__Information supplied__.
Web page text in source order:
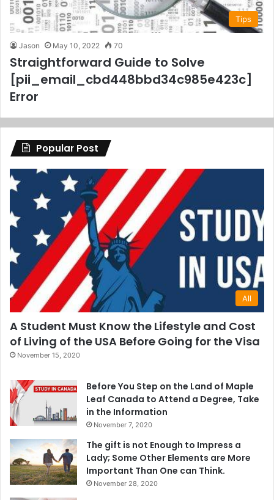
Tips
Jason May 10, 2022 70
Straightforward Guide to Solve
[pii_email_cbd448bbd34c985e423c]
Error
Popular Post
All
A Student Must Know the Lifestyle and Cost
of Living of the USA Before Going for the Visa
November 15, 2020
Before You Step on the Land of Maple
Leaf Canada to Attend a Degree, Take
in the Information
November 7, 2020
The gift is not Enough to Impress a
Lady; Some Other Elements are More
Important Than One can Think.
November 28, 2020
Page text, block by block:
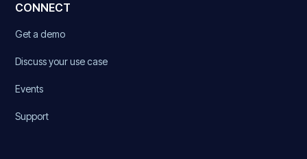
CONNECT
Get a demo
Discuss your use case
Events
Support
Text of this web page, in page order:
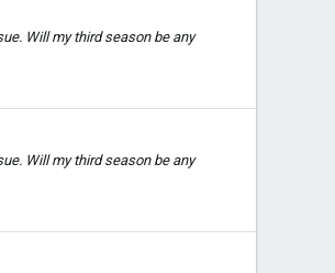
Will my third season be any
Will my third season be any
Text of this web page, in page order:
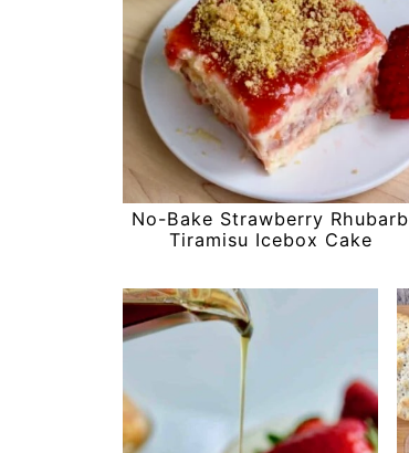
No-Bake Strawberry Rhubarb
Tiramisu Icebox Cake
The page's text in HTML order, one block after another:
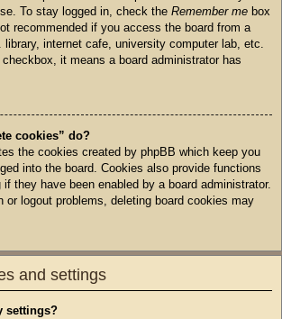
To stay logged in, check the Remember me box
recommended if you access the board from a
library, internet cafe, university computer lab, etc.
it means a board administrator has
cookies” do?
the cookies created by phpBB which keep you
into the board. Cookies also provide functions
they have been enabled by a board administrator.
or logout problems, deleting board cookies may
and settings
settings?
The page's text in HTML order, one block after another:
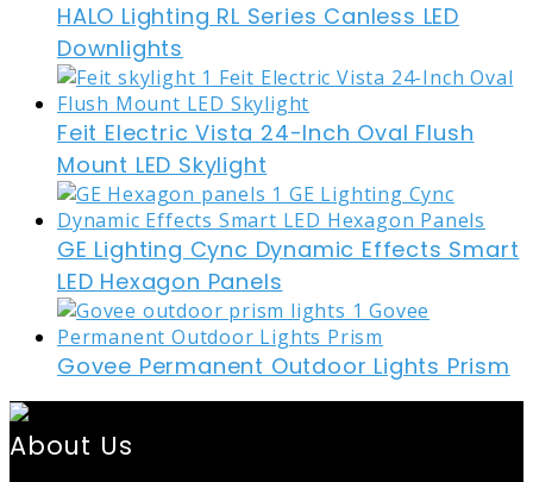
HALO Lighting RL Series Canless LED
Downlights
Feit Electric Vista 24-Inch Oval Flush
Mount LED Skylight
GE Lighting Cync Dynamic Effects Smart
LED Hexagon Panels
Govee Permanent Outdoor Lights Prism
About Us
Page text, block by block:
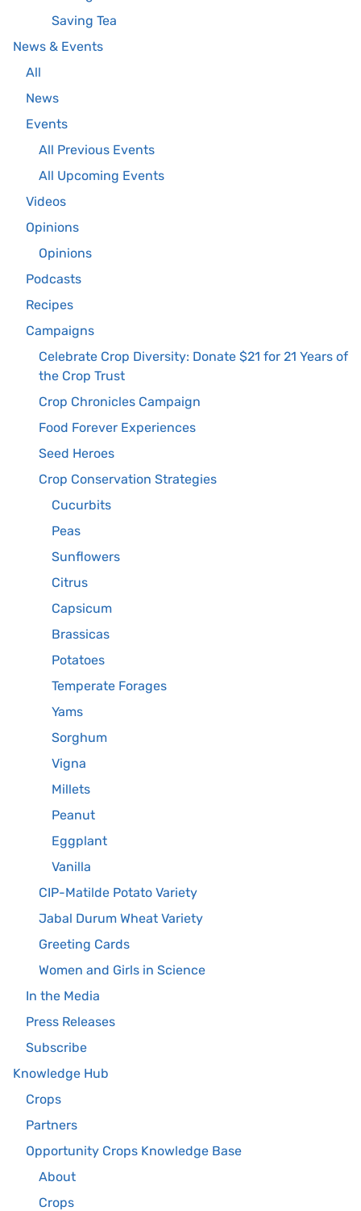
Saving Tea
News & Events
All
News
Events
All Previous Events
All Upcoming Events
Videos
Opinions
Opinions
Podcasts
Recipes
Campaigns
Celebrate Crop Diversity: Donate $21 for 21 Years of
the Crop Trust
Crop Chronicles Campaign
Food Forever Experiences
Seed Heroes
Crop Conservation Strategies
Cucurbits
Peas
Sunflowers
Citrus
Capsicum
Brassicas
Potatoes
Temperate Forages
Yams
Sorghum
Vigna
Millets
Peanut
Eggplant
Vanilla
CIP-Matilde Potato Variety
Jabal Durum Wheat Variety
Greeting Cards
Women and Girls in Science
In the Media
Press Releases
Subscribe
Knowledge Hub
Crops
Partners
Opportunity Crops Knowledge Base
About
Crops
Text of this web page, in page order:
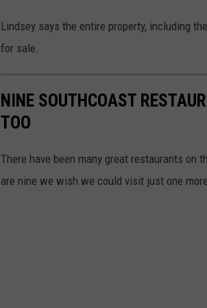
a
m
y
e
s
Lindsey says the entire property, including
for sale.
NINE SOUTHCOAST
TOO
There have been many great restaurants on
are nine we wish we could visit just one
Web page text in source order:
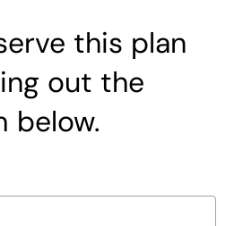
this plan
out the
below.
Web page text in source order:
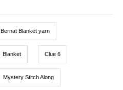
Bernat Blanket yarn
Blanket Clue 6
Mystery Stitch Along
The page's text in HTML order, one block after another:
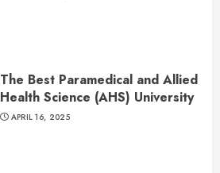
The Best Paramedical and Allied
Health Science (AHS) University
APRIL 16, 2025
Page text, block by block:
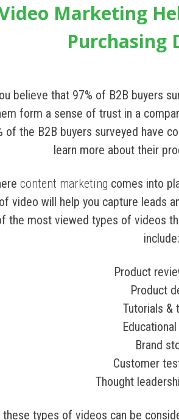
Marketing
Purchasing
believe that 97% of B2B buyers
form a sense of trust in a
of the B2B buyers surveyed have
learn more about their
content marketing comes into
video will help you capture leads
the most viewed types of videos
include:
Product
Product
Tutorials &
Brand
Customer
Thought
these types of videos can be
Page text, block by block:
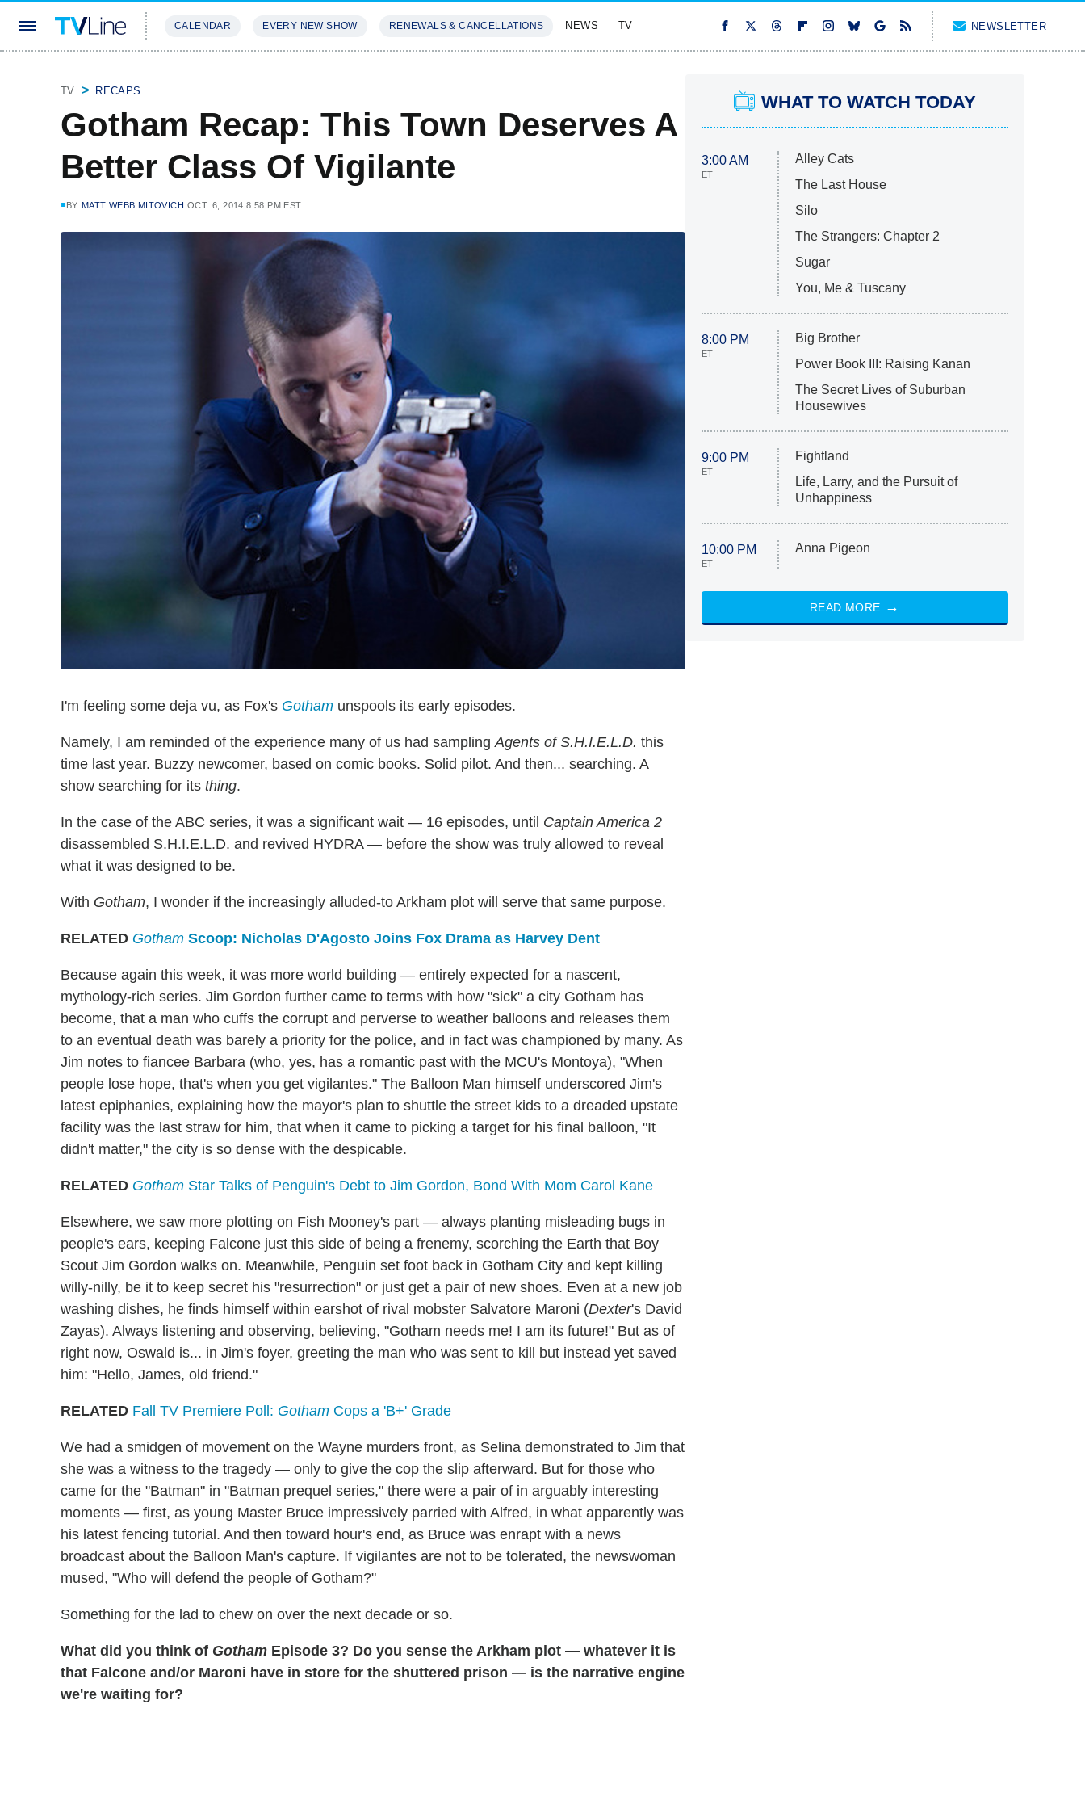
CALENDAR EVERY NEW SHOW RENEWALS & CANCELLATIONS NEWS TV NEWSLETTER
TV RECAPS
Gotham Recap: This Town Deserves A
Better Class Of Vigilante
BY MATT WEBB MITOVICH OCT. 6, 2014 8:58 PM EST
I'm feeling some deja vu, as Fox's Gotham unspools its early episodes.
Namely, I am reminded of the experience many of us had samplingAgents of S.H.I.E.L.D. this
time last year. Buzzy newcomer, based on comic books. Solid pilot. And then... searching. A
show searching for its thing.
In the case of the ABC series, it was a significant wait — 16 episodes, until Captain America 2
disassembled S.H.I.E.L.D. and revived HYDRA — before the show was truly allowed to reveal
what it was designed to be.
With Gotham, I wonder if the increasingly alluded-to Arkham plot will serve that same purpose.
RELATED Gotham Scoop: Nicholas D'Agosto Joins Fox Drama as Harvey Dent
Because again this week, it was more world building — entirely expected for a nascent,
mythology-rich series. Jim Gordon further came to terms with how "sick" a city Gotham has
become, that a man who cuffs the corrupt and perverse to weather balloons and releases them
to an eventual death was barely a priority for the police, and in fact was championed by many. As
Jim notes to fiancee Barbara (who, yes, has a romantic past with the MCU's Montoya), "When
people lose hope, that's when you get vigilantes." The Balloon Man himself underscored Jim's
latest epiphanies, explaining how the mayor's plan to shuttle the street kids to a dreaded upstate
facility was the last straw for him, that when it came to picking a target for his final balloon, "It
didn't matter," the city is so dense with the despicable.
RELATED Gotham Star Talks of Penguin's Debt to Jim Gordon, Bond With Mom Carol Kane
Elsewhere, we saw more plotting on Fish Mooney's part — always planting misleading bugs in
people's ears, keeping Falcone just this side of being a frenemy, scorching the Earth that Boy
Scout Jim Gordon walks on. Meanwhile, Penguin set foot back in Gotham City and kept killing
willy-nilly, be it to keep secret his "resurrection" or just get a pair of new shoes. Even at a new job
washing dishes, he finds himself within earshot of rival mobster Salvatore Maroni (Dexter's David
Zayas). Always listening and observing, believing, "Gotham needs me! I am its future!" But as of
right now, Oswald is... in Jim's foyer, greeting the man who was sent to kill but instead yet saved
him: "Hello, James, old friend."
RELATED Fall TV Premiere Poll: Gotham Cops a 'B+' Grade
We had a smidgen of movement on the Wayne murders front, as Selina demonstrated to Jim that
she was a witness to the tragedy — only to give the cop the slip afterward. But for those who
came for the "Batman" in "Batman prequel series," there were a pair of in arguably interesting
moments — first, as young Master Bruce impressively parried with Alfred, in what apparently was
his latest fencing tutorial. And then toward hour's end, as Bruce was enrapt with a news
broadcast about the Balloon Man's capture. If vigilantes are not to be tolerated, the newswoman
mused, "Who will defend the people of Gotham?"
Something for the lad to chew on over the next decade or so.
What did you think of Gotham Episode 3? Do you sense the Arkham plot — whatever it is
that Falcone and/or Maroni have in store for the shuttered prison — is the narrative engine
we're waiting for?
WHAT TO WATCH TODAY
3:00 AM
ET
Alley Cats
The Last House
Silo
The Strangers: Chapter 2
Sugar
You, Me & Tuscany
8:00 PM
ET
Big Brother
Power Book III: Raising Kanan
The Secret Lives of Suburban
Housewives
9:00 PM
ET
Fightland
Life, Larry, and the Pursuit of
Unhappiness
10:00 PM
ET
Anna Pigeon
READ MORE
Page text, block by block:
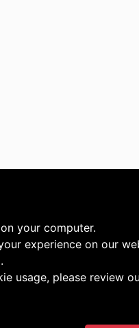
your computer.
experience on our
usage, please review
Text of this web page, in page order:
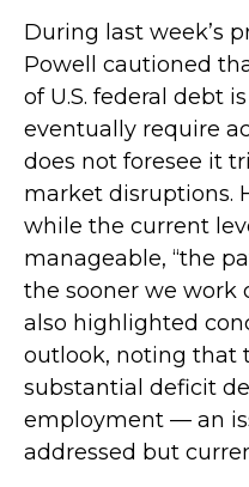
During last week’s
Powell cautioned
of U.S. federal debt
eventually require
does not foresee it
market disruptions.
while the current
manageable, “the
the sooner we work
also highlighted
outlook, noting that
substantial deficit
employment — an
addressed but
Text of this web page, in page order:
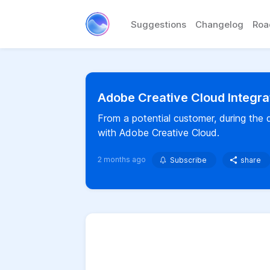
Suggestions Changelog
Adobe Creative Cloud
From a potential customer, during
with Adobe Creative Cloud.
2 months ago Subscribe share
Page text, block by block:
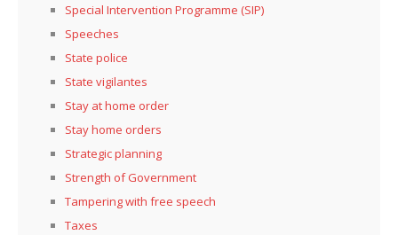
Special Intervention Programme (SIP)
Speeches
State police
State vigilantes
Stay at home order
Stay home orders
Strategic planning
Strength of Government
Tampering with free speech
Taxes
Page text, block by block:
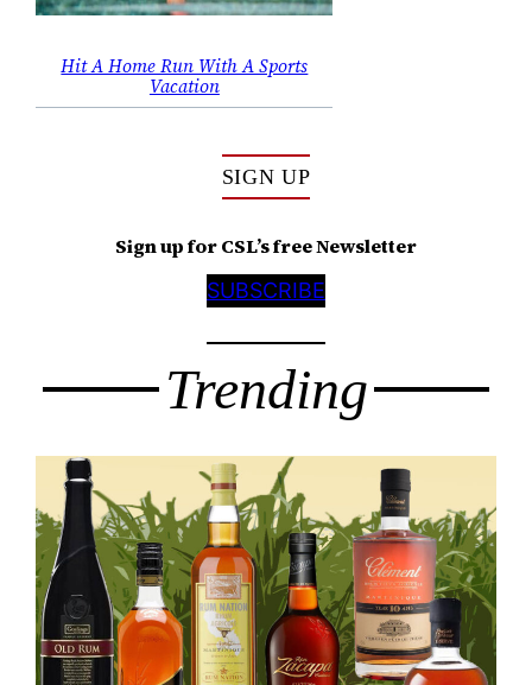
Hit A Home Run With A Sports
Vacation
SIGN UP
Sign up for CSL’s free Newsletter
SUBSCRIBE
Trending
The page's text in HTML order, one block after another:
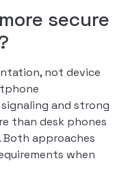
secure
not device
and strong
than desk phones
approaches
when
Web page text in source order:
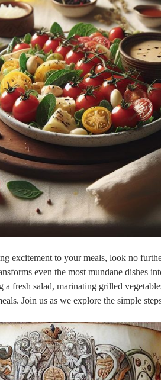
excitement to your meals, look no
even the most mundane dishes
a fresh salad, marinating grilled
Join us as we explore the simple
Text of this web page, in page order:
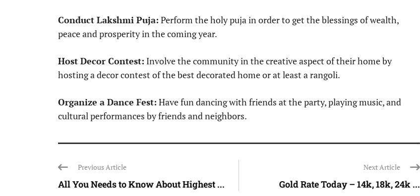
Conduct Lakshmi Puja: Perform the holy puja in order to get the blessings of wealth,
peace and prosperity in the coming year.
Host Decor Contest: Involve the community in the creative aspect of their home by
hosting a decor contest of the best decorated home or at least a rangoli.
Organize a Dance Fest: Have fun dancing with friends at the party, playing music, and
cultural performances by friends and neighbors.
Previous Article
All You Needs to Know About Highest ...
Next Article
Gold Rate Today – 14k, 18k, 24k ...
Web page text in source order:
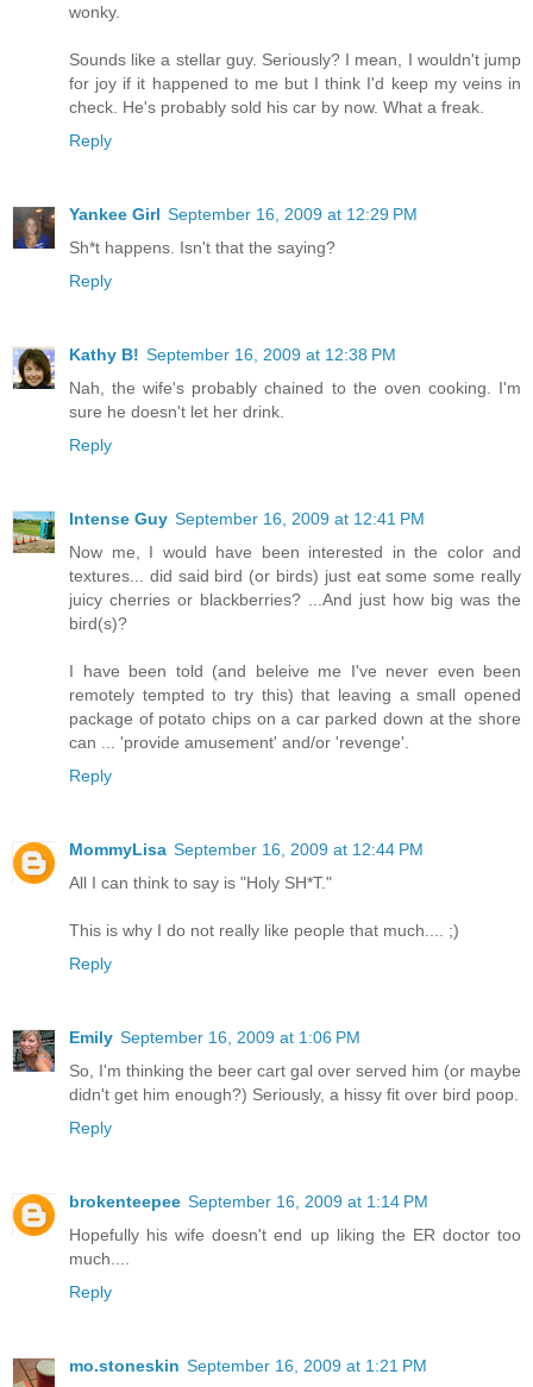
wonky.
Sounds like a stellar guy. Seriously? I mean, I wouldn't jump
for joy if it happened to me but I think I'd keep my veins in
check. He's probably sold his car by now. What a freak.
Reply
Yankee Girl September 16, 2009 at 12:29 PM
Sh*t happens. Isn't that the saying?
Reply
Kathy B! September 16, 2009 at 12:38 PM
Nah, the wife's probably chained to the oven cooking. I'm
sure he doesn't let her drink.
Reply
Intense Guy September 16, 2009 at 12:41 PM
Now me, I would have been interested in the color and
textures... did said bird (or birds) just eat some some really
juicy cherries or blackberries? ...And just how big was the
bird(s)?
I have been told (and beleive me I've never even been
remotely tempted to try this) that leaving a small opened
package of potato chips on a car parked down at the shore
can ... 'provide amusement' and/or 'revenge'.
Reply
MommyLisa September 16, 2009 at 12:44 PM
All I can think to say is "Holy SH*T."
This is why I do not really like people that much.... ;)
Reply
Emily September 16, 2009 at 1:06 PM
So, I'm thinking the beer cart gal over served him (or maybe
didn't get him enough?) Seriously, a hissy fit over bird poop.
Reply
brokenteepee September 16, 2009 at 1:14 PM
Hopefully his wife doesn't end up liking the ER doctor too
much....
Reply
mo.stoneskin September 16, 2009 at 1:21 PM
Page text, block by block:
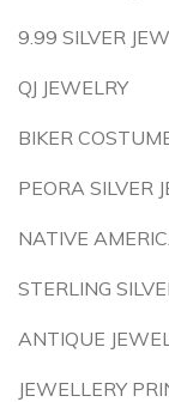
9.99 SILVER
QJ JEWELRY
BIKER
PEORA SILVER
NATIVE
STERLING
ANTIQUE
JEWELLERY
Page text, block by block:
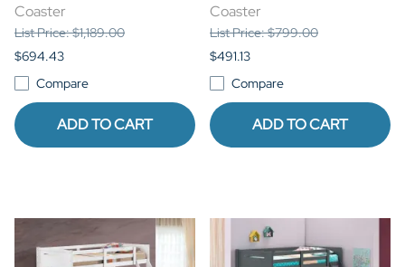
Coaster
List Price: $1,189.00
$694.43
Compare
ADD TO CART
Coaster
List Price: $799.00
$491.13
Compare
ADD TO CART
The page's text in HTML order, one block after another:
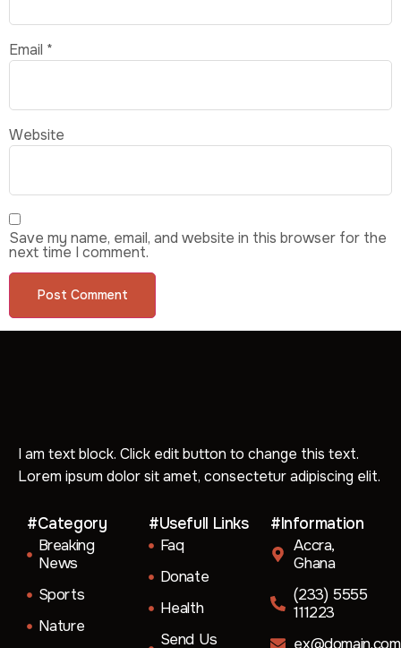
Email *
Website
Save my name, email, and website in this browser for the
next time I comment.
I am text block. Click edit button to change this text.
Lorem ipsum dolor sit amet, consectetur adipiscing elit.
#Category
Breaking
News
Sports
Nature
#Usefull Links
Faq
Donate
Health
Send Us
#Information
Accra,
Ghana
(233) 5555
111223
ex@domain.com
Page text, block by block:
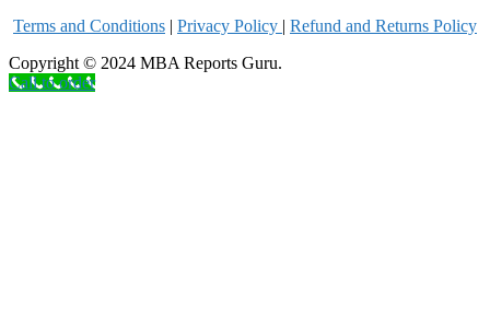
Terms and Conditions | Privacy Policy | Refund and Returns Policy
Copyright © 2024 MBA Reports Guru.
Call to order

__What is being asked__. Begin at the first line of the records and please reproduce every line exactly through the one containing "The gift is not Enough to Impress a", leaving all pictures out.

__Answer for this exercise__.
Web page text in source order:
Tips
Jason May 10, 2022 70
Straightforward Guide to Solve
[pii_email_cbd448bbd34c985e423c]
Error
Popular Post
All
A Student Must Know the Lifestyle and Cost
of Living of the USA Before Going for the Visa
November 15, 2020
Before You Step on the Land of Maple
Leaf Canada to Attend a Degree, Take
in the Information
November 7, 2020
The gift is not Enough to Impress a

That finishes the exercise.